# Leisure Battery life?



## Carrington (Nov 25, 2007)

I have a 2007 Bessacarr registered in 2008, so only used the past 2 years intermittently. We usually go on hook up.


However, recently on 2 occasions whilst not on hook up the battery has lasted only 2 days. Most recently without LED lights or even fridge on - no applicances at all.

Once the vehicle has had a run or been charged via mains the voltage is always back to around 13v+, but after just 2 days is down to around 9.8v and dropping.

Over this winter the vehicle did go flat completely on 2 occasions due to the weather despite regular charge ups at home, but is it just wear and tear and 2 years lifespan is enough for any battery?

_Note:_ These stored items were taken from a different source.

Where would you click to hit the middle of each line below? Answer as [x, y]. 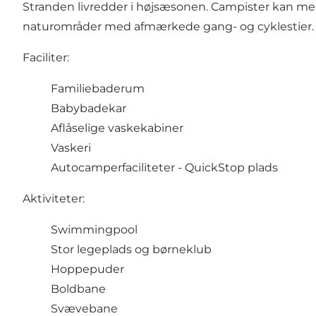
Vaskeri [71, 148]
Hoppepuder [87, 269]
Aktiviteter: [54, 199]
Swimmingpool [94, 230]
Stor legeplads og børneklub [131, 250]
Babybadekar [89, 109]
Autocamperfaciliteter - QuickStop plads [164, 168]
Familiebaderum [98, 89]
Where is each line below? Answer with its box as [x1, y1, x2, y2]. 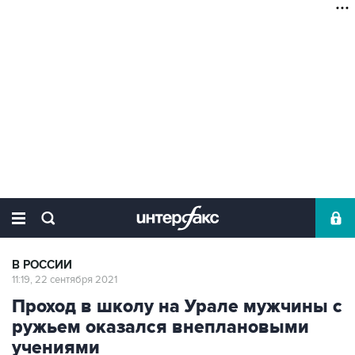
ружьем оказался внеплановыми [12, 316, 309, 338]
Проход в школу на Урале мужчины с [12, 296, 342, 318]
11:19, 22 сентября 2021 [12, 273, 117, 286]
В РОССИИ [12, 258, 72, 273]
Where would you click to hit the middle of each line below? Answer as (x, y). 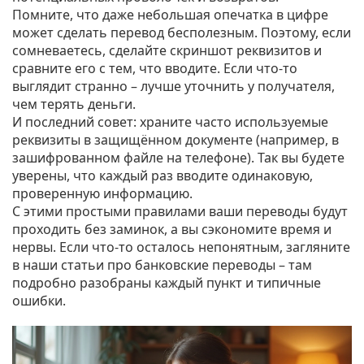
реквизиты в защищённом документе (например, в (175, 140)
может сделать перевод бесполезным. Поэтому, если (182, 32)
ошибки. (39, 301)
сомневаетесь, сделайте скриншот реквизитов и (167, 50)
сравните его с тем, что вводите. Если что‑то (155, 68)
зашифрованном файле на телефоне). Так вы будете (178, 158)
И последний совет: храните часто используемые (170, 122)
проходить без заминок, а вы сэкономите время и (172, 229)
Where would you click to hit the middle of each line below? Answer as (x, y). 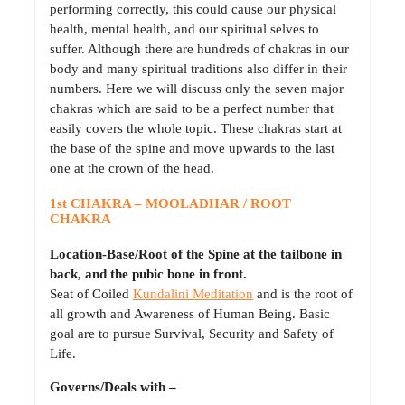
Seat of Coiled (91, 294)
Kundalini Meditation (193, 294)
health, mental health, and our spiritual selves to (184, 28)
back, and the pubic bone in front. (148, 274)
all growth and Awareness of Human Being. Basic (190, 314)
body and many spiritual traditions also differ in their (198, 68)
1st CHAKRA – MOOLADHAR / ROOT (170, 203)
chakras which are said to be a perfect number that (192, 108)
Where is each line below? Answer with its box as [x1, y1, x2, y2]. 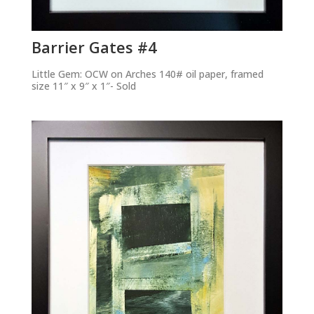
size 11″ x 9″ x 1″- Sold [31, 78, 136, 93]
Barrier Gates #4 [31, 36, 157, 57]
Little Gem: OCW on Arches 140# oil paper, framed [31, 67, 264, 81]
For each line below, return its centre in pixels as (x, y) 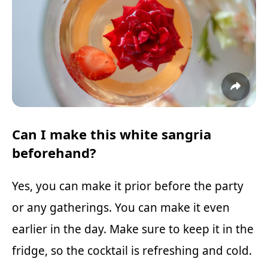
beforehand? (54, 153)
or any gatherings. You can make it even (121, 207)
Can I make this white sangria (112, 134)
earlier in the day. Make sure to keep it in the (133, 229)
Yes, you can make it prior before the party (128, 186)
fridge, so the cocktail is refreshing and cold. (132, 250)
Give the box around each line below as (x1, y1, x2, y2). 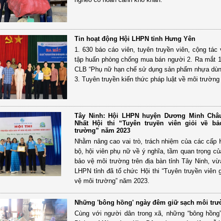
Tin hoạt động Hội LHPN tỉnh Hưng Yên (74, 35, 195, 42)
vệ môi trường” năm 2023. (74, 177, 149, 184)
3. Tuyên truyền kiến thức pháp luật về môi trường (74, 75, 220, 83)
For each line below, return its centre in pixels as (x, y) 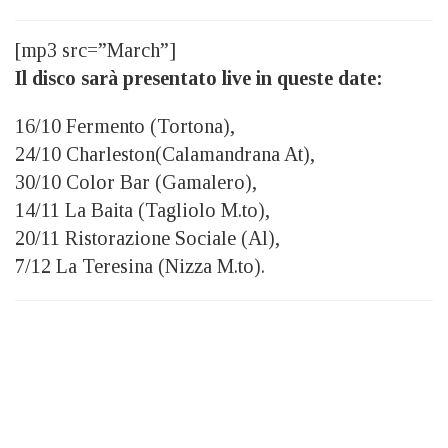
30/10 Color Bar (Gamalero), (136, 182)
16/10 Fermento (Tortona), (125, 126)
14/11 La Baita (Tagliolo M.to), (142, 210)
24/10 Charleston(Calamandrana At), (165, 154)
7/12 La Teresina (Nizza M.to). (140, 266)
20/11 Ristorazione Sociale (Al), (147, 238)
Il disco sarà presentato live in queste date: (199, 78)
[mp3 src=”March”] (95, 50)
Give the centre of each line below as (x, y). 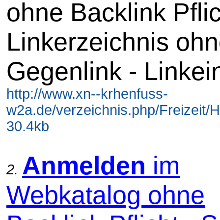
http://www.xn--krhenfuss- (87, 94)
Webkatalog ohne (106, 195)
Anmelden (84, 165)
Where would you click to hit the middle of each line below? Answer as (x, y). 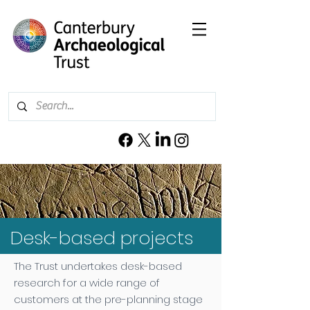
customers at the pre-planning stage (108, 299)
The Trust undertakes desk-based (98, 266)
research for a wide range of (87, 283)
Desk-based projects (102, 238)
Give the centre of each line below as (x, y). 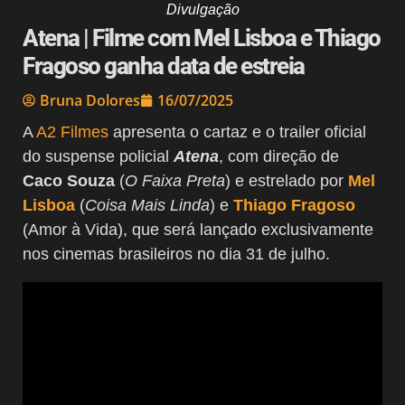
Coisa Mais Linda (147, 205)
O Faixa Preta (175, 180)
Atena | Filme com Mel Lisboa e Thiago (202, 38)
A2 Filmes (72, 132)
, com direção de (279, 156)
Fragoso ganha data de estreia (164, 66)
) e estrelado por (287, 180)
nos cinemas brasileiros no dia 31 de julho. (176, 254)
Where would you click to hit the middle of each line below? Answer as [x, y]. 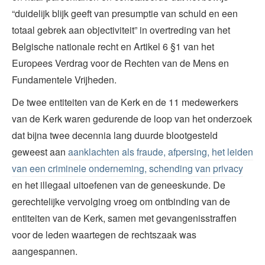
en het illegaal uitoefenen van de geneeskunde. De [119, 185]
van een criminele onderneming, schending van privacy [127, 168]
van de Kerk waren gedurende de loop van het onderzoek [132, 118]
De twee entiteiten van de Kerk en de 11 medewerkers [125, 102]
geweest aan [40, 151]
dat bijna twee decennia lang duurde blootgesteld [115, 135]
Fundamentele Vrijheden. [64, 79]
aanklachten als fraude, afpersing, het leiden [161, 151]
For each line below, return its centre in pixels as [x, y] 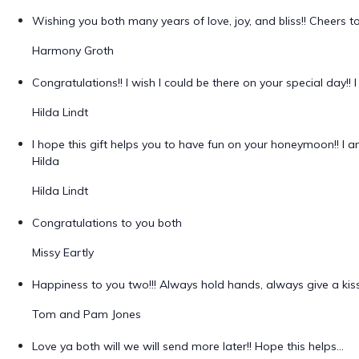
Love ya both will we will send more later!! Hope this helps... [188, 346]
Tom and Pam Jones [87, 314]
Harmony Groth [73, 50]
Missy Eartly [63, 252]
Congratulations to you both [107, 223]
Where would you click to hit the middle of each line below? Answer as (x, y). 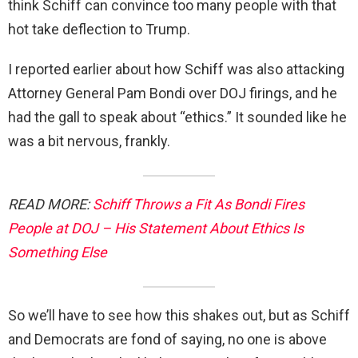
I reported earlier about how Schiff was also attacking (176, 69)
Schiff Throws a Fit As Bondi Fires (199, 204)
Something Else (58, 252)
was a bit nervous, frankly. (91, 141)
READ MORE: (50, 204)
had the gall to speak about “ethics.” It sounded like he (177, 117)
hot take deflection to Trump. (99, 29)
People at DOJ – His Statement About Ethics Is (156, 228)
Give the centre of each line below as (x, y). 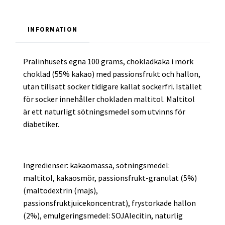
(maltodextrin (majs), (61, 190)
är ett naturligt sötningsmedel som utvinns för (104, 111)
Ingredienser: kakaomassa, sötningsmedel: (96, 165)
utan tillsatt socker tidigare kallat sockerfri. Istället (113, 86)
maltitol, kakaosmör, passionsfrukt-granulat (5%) (110, 178)
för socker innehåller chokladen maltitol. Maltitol (109, 99)
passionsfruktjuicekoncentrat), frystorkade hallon (109, 203)
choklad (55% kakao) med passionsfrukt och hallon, (112, 74)
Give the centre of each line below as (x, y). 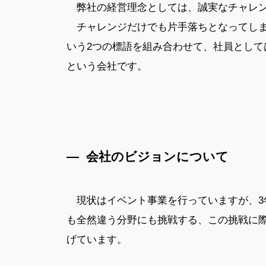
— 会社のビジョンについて (148, 157)
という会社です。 (107, 66)
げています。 (97, 239)
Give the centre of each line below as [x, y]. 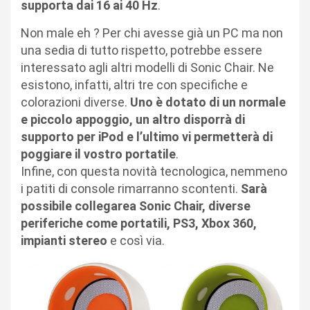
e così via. [136, 240]
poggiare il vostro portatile [98, 154]
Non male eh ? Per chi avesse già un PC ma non [152, 33]
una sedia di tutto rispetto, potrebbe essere [142, 50]
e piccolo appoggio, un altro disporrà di [133, 119]
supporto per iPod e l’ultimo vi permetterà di [147, 137]
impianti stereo [64, 240]
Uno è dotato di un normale [208, 102]
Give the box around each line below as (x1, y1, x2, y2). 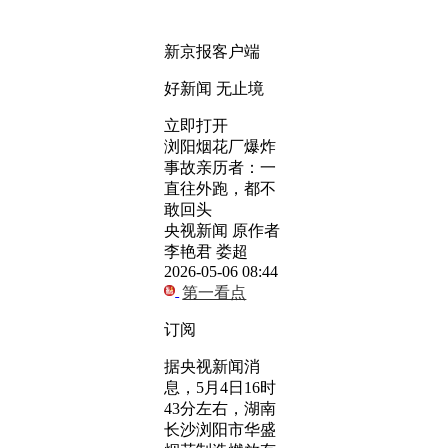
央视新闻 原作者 (164, 222, 280, 239)
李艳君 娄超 (164, 243, 248, 260)
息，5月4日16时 (164, 379, 276, 396)
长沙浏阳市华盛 (164, 421, 276, 438)
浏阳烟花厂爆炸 (164, 138, 276, 155)
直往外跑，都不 (164, 180, 276, 197)
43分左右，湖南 (164, 400, 276, 417)
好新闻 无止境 (164, 80, 264, 97)
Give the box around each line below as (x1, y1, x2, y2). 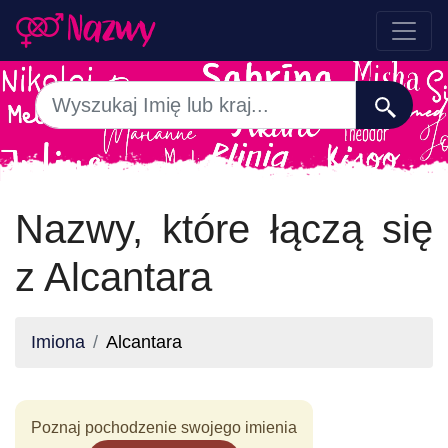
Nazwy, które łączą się (15, 207, 433, 251)
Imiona (31, 332, 85, 352)
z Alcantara (15, 255, 212, 299)
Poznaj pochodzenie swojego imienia (31, 419, 297, 436)
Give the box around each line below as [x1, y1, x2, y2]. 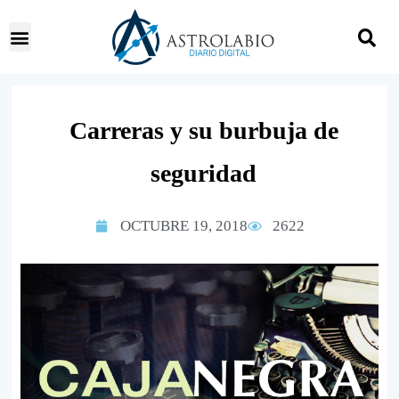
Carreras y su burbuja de [69, 117, 338, 144]
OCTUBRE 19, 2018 [119, 217, 248, 234]
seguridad [151, 159, 256, 187]
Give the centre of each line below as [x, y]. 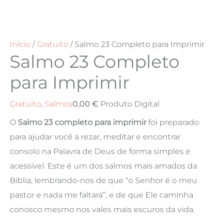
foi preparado [173, 122]
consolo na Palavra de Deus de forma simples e [100, 151]
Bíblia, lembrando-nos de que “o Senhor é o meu [103, 180]
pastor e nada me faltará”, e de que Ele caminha [101, 195]
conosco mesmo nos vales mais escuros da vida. [102, 209]
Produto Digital [130, 104]
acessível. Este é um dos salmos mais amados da [103, 166]
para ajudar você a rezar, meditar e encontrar [95, 137]
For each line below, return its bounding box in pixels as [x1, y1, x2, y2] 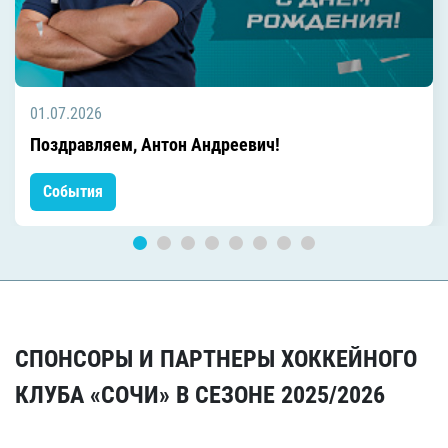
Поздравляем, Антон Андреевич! [30, 133, 280, 155]
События [43, 181, 103, 201]
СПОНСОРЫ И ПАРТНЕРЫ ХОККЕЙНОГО [15, 344, 417, 373]
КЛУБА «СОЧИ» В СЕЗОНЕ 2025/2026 [15, 380, 385, 409]
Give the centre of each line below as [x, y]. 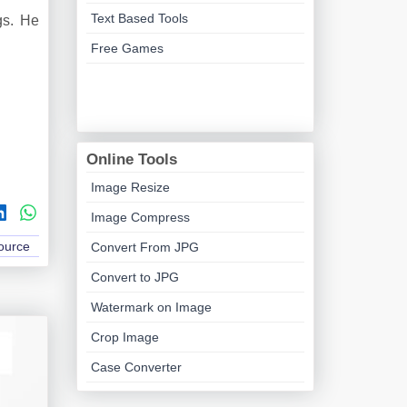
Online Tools [131, 159]
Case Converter [136, 367]
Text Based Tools [139, 18]
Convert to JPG [134, 277]
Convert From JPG [144, 247]
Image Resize [130, 187]
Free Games [127, 48]
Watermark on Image [151, 307]
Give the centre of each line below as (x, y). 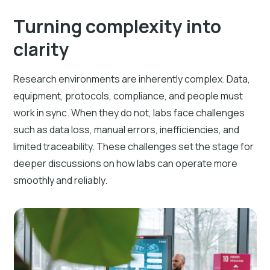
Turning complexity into (118, 27)
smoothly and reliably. (61, 181)
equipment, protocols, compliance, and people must (128, 96)
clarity (42, 49)
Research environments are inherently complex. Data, (132, 79)
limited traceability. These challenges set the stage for (134, 147)
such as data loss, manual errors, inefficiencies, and (127, 130)
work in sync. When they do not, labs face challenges (129, 113)
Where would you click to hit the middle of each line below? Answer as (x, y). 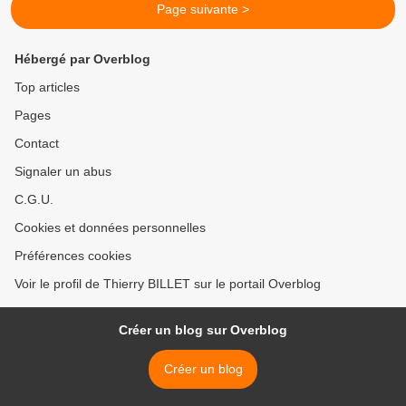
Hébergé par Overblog (82, 59)
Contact (37, 143)
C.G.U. (34, 199)
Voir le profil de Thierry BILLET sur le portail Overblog (168, 284)
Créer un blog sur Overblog (203, 330)
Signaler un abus (63, 171)
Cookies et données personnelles (110, 227)
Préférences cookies (73, 256)
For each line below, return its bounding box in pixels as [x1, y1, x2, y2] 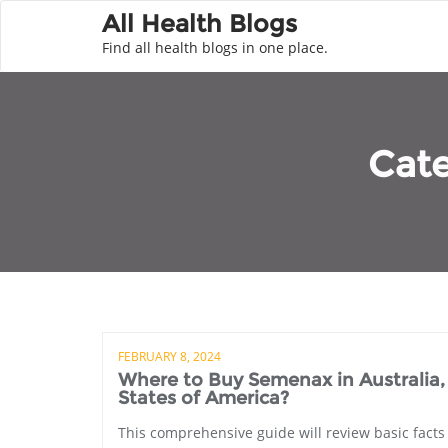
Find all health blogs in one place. [102, 38, 328, 57]
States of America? [118, 387, 289, 409]
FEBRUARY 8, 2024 [118, 348, 221, 365]
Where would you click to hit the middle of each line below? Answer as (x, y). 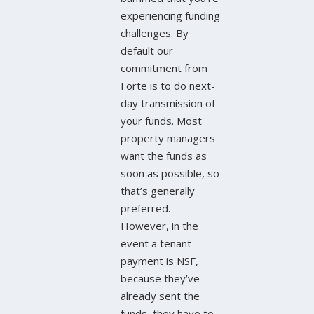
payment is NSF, (160, 260)
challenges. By (155, 33)
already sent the (161, 295)
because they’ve (161, 278)
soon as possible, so (170, 173)
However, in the (160, 225)
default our (147, 50)
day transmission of (168, 103)
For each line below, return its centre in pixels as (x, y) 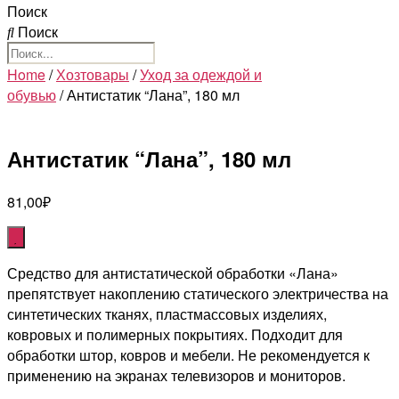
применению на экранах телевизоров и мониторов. (176, 375)
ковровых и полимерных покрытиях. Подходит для (175, 334)
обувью (32, 95)
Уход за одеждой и (201, 74)
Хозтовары (93, 74)
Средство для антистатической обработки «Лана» (173, 273)
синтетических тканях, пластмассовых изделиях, (167, 313)
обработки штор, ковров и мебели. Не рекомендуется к (188, 354)
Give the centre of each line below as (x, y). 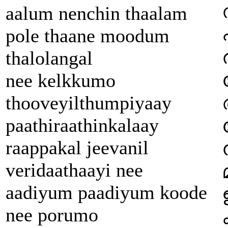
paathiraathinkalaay (82, 125)
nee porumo (52, 215)
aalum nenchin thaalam (96, 13)
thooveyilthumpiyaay (89, 103)
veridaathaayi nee (74, 170)
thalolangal (49, 58)
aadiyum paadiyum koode (106, 192)
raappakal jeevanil (77, 147)
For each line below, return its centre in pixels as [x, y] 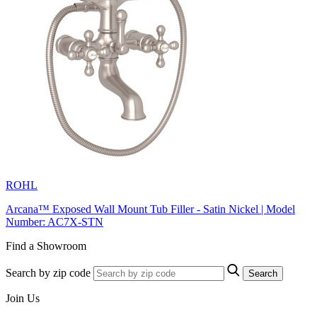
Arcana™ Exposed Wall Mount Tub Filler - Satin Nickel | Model [150, 209]
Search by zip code [48, 272]
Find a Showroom [46, 246]
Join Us [23, 298]
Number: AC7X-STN [54, 221]
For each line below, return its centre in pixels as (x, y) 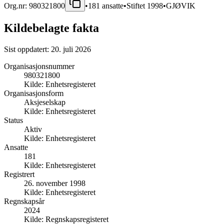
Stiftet (137, 5)
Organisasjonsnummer (39, 66)
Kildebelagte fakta (51, 28)
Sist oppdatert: (27, 49)
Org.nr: (16, 5)
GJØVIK (181, 5)
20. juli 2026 (71, 49)
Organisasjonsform (34, 93)
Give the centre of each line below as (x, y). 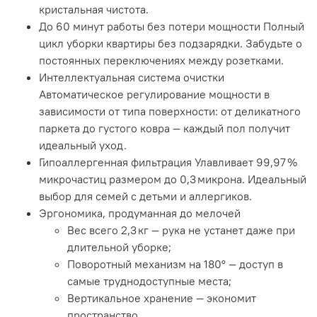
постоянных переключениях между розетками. (161, 60)
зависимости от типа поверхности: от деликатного (170, 111)
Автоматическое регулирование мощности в (154, 94)
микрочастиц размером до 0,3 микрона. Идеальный (173, 179)
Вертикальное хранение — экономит (162, 298)
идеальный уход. (83, 145)
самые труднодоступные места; (149, 281)
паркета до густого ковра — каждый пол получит (165, 128)
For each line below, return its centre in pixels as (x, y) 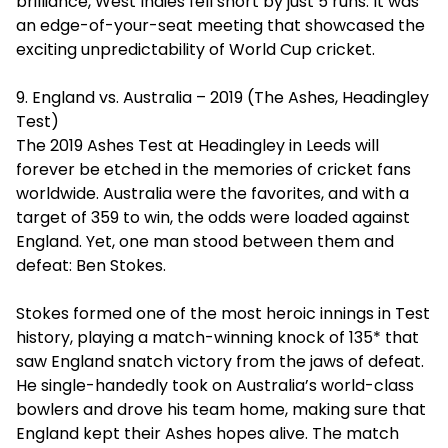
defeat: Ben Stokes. (91, 265)
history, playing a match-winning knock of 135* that (217, 337)
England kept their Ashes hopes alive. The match (207, 433)
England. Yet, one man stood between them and (205, 241)
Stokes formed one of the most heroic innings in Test (223, 313)
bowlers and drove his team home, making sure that (221, 409)
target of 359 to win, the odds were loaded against (213, 217)
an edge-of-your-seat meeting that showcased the (220, 25)
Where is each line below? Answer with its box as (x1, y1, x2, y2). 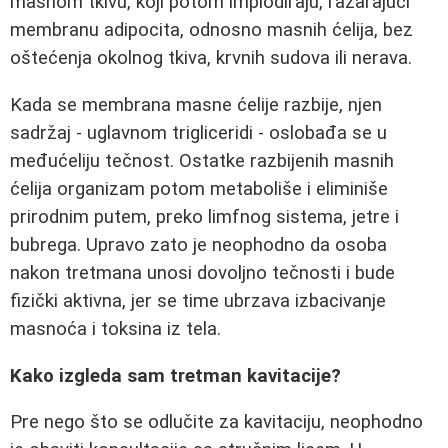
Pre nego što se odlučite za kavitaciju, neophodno (10, 411, 423, 434)
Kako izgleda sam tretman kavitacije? (10, 364, 341, 387)
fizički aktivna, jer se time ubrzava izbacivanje (10, 290, 386, 312)
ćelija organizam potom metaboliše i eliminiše (10, 178, 388, 200)
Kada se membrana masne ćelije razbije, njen (10, 94, 382, 116)
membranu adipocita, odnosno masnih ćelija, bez (10, 19, 413, 42)
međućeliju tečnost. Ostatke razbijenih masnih (10, 150, 394, 172)
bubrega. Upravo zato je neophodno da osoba (10, 234, 387, 256)
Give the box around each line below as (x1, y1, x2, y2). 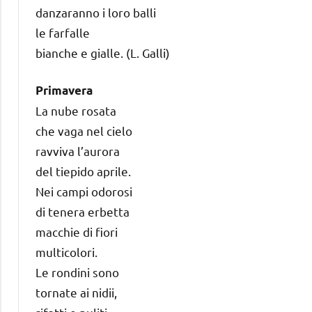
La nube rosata (36, 102, 116, 118)
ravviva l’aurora (36, 143, 120, 158)
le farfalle (36, 24, 90, 40)
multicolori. (36, 244, 97, 259)
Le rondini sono (36, 264, 119, 279)
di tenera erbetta (36, 203, 130, 219)
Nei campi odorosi (36, 183, 132, 198)
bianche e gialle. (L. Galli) (36, 45, 170, 60)
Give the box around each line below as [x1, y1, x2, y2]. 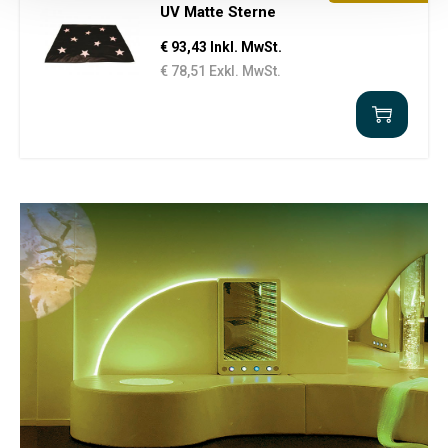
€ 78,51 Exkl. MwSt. [160, 63, 281, 79]
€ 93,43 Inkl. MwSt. [160, 39, 282, 55]
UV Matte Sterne [160, 3, 276, 21]
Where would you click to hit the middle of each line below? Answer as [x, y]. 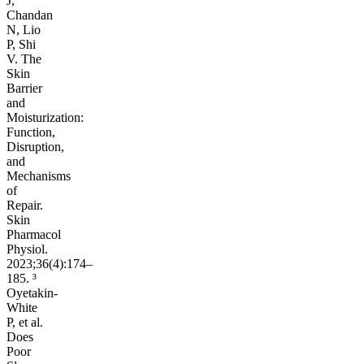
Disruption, [35, 146]
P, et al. [25, 322]
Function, [31, 132]
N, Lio [24, 29]
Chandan [30, 15]
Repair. [25, 205]
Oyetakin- [32, 292]
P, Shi [21, 44]
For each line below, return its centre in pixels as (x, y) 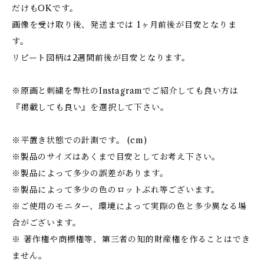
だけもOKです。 (45, 8)
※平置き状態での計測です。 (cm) (80, 140)
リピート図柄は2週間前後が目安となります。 (101, 58)
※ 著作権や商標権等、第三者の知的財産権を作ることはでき (131, 239)
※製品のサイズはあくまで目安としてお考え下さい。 (116, 157)
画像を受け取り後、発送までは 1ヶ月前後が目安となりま (124, 25)
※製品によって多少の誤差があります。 (90, 173)
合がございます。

Any advice on similar problems would be appreciated,
Carrington


----------



## Carrington (Nov 25, 2007)

Sorry I forgot to mention the bettery size is 110!


----------



## ktesis (May 11, 2005)

There has been some recent comments in the various magazines suggesting that some "leisure" batteries are in fact re-labelled starter batteries! As such their "life" expectancy is much lower than anticipated!
Has anyone with more technical knowledge any views?


----------



## Telbell (May 1, 2005)

Bump


----------



## inkey-2008 (May 24, 2008)

Sounds like it has a cell going. It shows good untill you put a load on it. At 9.8volts the battery has had it.

Andy


----------